Beneath this line are entries. Copy the range from the line with "We start by" to the line with "O código do", ends included, exactly; leave pictures out.

Segment Open

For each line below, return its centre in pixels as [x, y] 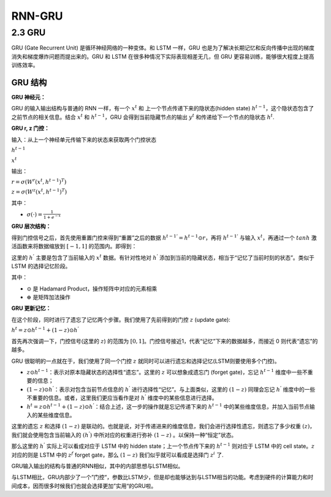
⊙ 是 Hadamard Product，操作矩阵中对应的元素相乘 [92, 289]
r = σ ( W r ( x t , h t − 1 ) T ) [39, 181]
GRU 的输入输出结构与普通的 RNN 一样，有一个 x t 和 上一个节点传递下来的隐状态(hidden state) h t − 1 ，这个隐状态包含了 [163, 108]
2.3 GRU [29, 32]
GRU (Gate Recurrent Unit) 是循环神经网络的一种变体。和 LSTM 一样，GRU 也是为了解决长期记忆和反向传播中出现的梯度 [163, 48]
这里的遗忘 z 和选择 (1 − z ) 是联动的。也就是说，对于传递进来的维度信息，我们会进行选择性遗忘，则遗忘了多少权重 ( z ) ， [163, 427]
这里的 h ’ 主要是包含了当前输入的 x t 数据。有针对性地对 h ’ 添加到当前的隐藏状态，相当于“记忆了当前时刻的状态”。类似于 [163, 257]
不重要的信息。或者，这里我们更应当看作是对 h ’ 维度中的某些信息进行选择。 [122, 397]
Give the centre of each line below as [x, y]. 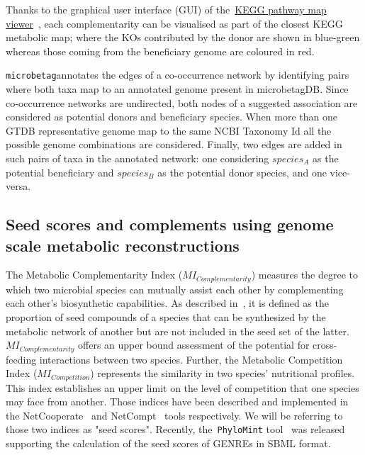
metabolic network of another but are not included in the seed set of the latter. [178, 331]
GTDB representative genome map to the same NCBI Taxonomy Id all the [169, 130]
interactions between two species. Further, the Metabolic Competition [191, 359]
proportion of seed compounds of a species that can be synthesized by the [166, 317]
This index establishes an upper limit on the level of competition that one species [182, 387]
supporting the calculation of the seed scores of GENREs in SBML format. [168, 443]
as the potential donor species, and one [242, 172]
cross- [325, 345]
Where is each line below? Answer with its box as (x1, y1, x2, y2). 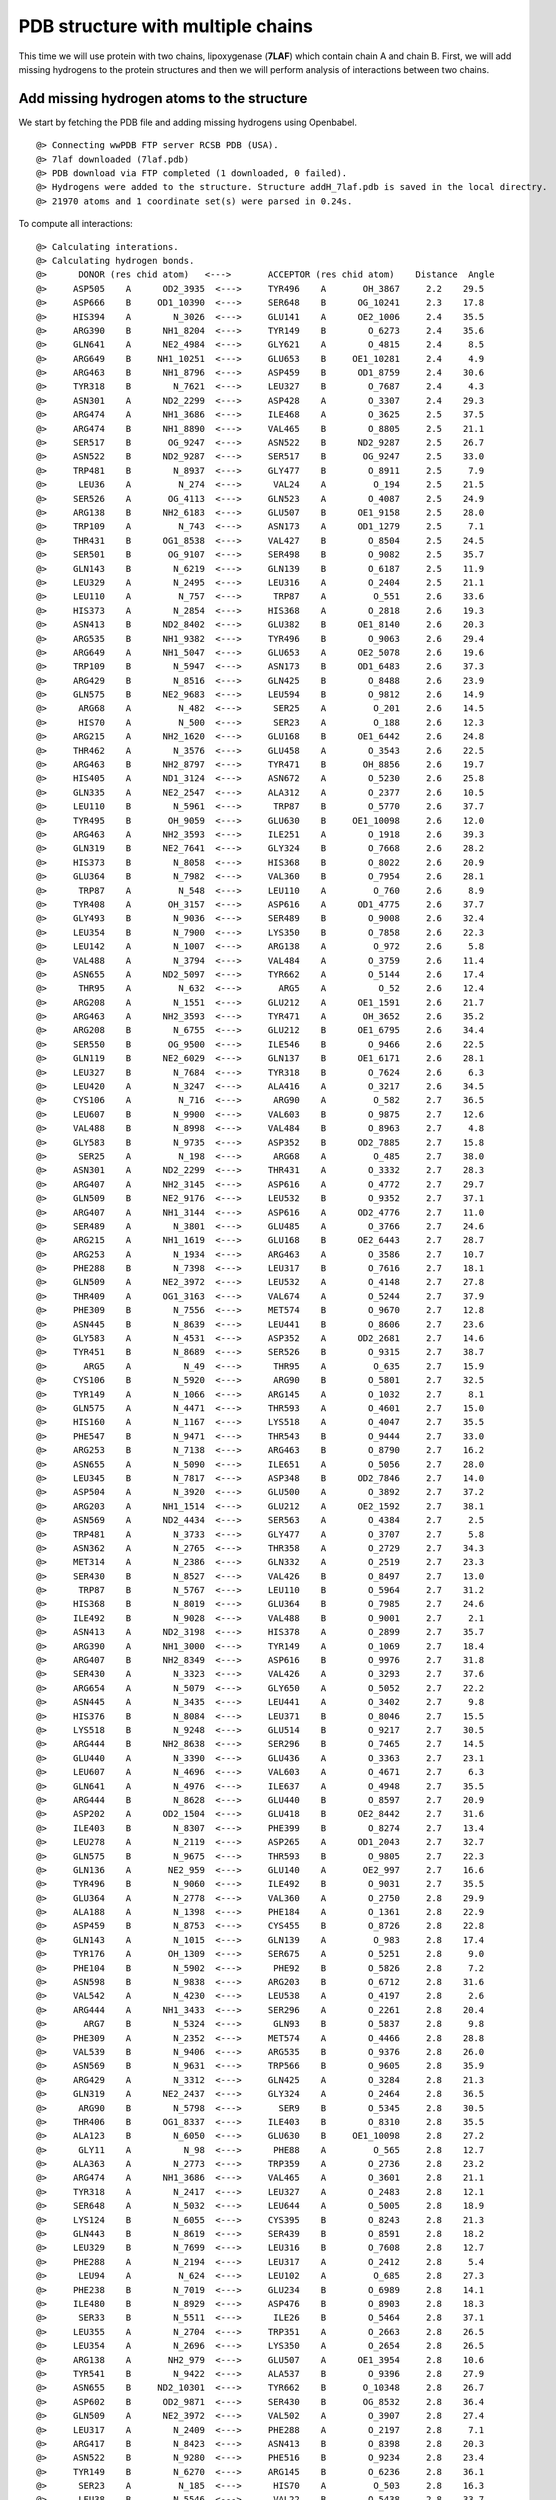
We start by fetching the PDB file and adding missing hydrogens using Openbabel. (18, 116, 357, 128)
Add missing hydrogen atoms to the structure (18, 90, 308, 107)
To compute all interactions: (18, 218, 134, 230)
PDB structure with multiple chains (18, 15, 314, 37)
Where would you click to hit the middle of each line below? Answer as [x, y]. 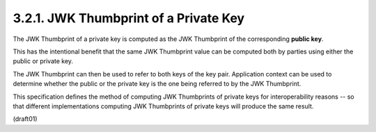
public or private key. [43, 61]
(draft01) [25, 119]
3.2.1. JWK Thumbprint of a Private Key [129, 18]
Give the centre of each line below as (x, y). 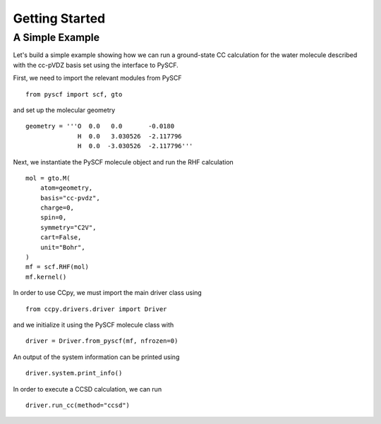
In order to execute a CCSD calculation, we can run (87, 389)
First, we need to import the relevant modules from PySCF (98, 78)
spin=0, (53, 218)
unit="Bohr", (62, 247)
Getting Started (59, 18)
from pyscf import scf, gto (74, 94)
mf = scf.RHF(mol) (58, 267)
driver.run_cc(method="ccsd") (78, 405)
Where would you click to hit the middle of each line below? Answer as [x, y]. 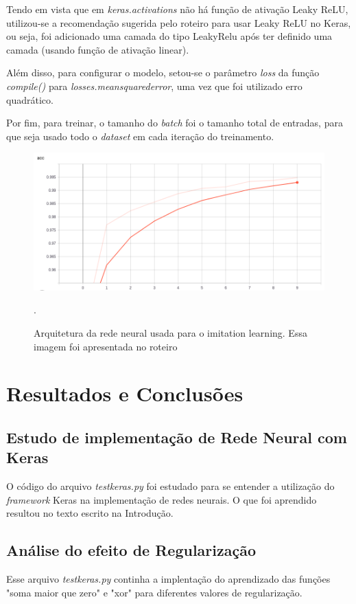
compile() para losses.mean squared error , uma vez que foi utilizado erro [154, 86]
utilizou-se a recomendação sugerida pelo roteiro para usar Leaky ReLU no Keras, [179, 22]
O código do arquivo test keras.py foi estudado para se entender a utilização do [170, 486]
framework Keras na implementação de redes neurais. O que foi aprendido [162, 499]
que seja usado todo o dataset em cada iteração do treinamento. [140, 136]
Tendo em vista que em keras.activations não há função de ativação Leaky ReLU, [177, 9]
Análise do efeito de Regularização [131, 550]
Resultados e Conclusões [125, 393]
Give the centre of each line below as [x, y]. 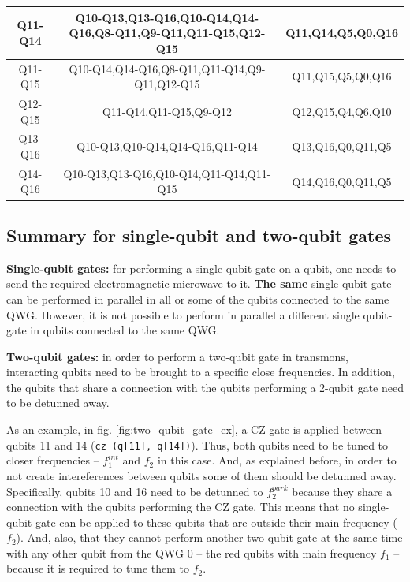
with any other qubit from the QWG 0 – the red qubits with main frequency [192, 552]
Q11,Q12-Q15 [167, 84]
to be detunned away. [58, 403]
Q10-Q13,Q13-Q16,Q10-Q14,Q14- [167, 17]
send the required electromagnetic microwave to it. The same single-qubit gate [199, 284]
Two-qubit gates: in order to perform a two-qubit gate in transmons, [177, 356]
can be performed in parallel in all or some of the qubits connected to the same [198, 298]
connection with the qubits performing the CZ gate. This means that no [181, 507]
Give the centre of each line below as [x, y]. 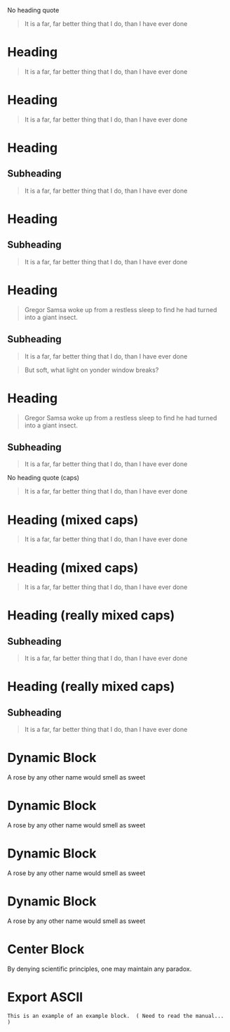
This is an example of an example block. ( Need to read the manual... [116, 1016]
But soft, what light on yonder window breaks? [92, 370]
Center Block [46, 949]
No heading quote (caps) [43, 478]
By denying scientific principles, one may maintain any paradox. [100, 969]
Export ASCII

Segment Closed
Segment Open

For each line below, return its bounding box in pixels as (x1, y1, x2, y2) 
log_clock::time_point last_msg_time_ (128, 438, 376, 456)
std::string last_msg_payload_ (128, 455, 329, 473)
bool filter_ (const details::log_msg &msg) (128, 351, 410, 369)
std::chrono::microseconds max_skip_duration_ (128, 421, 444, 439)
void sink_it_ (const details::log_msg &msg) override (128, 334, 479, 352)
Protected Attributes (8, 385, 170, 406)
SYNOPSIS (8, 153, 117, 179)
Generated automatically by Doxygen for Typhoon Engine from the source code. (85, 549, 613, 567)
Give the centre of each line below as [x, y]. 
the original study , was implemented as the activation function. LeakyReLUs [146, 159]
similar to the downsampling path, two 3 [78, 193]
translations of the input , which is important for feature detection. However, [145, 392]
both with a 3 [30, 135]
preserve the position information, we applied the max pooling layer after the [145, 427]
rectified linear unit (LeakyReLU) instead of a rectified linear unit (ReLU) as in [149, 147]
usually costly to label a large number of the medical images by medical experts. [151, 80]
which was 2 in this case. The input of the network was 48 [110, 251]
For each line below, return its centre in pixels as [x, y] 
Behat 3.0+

Segment Closed

TASK RESULT =
We start by fetching the PDB file and adding missing hydrogens using Openbabel. (18, 116, 357, 128)
Add missing hydrogen atoms to the structure (18, 90, 308, 107)
To compute all interactions: (18, 218, 134, 230)
PDB structure with multiple chains (18, 15, 314, 37)
Where would you click to hit the middle of each line below? Answer as [x, y]. 
public or private key. [43, 61]
(draft01) [25, 119]
3.2.1. JWK Thumbprint of a Private Key [129, 18]
Give the centre of each line below as (x, y). 
In order to execute a CCSD calculation, we can run (87, 389)
First, we need to import the relevant modules from PySCF (98, 78)
spin=0, (53, 218)
unit="Bohr", (62, 247)
Getting Started (59, 18)
from pyscf import scf, gto (74, 94)
mf = scf.RHF(mol) (58, 267)
driver.run_cc(method="ccsd") (78, 405)
Where would you click to hit the middle of each line below? Answer as [x, y]. 
compile() para losses.mean squared error , uma vez que foi utilizado erro [154, 86]
utilizou-se a recomendação sugerida pelo roteiro para usar Leaky ReLU no Keras, [179, 22]
O código do arquivo test keras.py foi estudado para se entender a utilização do [170, 486]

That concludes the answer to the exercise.